My institute actually tries to spread awareness among the elites about their loss of control over markets and their limited access to consumers. The most powerful group of consumers in any developing country nowadays is from the extralegal sector—people who do not respect the law. The elites have every interest in establishing a standard legal system because that way they will have the chance to defend themselves in the face of their enormous losses.

Christian Barry : How do you legitimately determine a system of formalized property rights, and how can you ensure that the new system will benefit everyone, including those without any informally-held property to begin with?

Hernando de Soto: The first step is figuring out who owns what, and that is not always clear because record-keeping systems for assets, whether real estate or business, do not necessarily reflect reality. The only way you can get the owners to come out and say "Yes, I own this" is by giving them a property right that is more efficient than the existing system and that allows them to defend their property claims.

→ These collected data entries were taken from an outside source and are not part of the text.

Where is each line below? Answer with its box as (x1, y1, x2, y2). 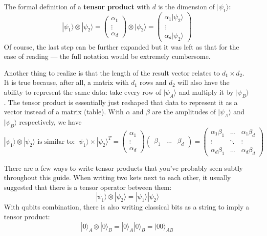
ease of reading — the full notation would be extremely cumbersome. (4, 51, 211, 61)
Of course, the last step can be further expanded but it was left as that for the (4, 41, 239, 52)
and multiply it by (178, 86, 234, 97)
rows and (139, 77, 167, 87)
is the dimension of (158, 1, 215, 11)
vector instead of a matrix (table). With (4, 106, 124, 117)
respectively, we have (19, 117, 82, 127)
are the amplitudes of (152, 106, 216, 117)
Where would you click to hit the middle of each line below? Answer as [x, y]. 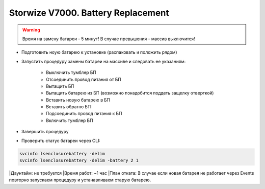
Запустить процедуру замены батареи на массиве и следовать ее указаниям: [104, 61]
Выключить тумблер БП [71, 72]
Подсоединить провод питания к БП [84, 114]
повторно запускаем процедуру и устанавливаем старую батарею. [80, 180]
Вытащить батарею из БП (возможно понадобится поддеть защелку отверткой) [130, 93]
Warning [31, 30]
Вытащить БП [60, 86]
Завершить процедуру [45, 132]
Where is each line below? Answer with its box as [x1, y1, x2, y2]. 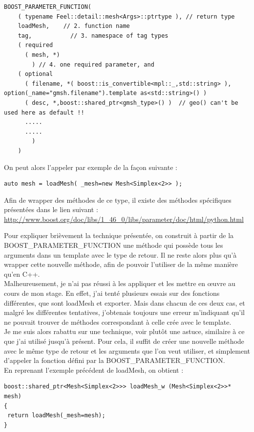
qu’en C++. [4, 268, 40, 279]
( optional [18, 71, 53, 78]
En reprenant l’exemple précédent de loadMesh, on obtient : [4, 364, 184, 375]
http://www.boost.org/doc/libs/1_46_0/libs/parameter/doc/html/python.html [4, 214, 244, 224]
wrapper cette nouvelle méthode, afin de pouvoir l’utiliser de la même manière [4, 259, 238, 269]
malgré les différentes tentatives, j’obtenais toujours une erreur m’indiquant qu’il [4, 307, 245, 317]
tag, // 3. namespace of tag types [18, 32, 169, 39]
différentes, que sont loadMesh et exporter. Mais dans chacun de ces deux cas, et [4, 297, 245, 308]

When President Aristide of Haiti called my institute, he said that aside from formalizing real estate assets, his government wanted to redistribute the wealth. But how are you going to redistribute wealth unless you know who owns what? One of the problems that he had was that he didn't have records. So the first step was to bring everybody into a record-keeping system. Then, once you've got everybody's assets on record and find that things are inequitable, you can proceed to do whatever reforms you want. You have to distinguish between the creation of a property rights system and the redistribution of property within that system.

That, by the way, was how the Japanese proceeded under MacArthur between 1945 and 1950. First of all, they had a great record-keeping system. After bringing everyone under one property law, they were able to accomplish a redistribution of assets.

Christian Barry: Does property rights reform help developing countries address urgent needs such as providing basic social services?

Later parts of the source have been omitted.